In the News: Matsugen

••• Village Voice has a list of places to go for a meal after getting married at City Hall. If my beloved were to suggest Carl’s Steaks, I’m calling the whole thing off. No offense, of course. (Reader Bruce points out that unless they’re friends of Mayor Bloomberg, people will actually be getting married at the city clerk’s office. Good friends of Mayor Bloomberg, of course, should hold out for his new $20 million Hamptons estate.)

••• (No offense to Jean-Georges Vongerichten, either—that photo amuses me and it’s the first Matsugen one I could find on this site.) The old Matsugen space is on the market: “The unit, which is being sold as a retail condominium, consists of an 8,000-square-foot ground floor restaurant at 66 Leonard St. and two roughly equal-sized floors beneath it. The asking price for the 23,800-square-foot space is $9 million. The space is leased to celebrity chef Jean-Georges Vongerichten until 2019 and is currently empty. It previously housed Japanese restaurant Matsugen. Mr. Vongerichten is currently evaluating a new restaurant concept for the location […].” Third time’s a charm? “The space can be delivered vacant or with the option of maintaining Mr. Vongerichten as a tenant.” (Crain’s)

••• “Justin Timberlake has closed on the sale of his Tribeca condominium for $4.7 million. [He] sold the three-bedroom, fifth-floor condo [at 414 Washington] for slightly below what he paid for it in late 2008.” (Wall Street Journal)

••• “A new $5 million grant program will help give businesses in lower Manhattan a boost, the city announced Wednesday.The Lower Manhattan Business Expansion Competition will dole out grants of up to $650,000 each for existing companies and $200,000 for new companies south of Chambers Street and east of Broadway.” Just as long as they don’t fund an Edible Arrangements. Those places distress me. (DNAinfo)

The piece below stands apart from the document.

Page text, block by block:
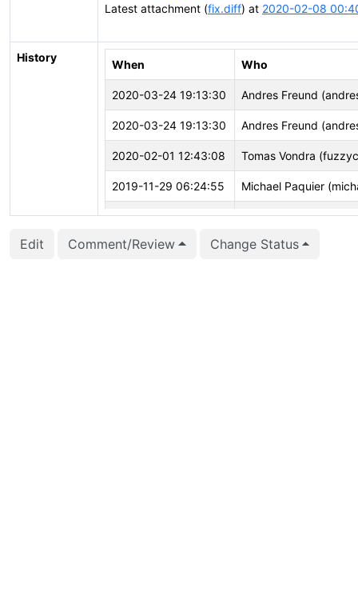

••• “Baby boomers are reaching retirement age, and for the Jews among them, the search is on for active and meaningful pursuits beyond the stereotypical retreat to South Florida for three decades of porch-side sunning. This, at least, is the viewpoint held by [Tribecan] Stuart Himmelfarb and David Elcott, the brains behind B3 the Jewish Boomer Platform, a new organization that aims to work with Jewish institutions to help them engage boomers—individuals born between 1946 and 1964—at the critical pivot between career and retirement.” (Jewish Daily Forward)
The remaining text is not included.